__Work instructions__: Whenever a line below includes the string "river", show it.

[Entries taken from a collection]
--------

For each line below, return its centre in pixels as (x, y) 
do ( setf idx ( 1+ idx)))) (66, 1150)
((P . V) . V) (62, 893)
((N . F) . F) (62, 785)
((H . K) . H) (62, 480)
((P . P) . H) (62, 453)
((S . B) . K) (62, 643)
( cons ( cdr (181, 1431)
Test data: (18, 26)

--------

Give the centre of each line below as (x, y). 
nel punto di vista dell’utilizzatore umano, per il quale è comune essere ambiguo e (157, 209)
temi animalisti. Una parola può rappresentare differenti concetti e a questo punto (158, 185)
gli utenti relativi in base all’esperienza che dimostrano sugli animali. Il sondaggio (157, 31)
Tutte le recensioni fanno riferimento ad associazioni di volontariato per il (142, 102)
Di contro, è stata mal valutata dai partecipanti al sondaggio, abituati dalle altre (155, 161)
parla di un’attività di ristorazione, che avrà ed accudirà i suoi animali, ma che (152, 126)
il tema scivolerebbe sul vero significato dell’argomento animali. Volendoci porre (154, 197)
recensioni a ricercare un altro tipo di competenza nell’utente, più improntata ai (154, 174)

--------

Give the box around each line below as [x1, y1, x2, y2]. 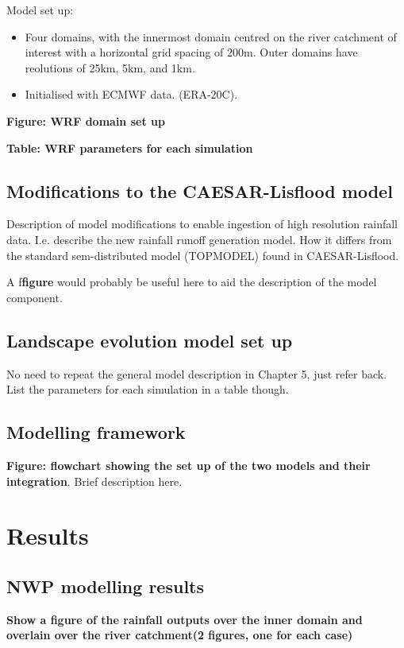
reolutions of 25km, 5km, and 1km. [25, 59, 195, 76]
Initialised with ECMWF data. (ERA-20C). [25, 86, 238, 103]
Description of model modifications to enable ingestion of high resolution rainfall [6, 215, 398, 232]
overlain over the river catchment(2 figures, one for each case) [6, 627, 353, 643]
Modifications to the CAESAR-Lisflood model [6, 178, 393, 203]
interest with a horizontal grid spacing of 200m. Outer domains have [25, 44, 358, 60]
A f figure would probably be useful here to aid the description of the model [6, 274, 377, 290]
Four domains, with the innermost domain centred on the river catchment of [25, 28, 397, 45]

--------

__The answer__:
overlain over the river catchment(2 figures, one for each case) [6, 627, 353, 643]
Four domains, with the innermost domain centred on the river catchment of [25, 28, 397, 45]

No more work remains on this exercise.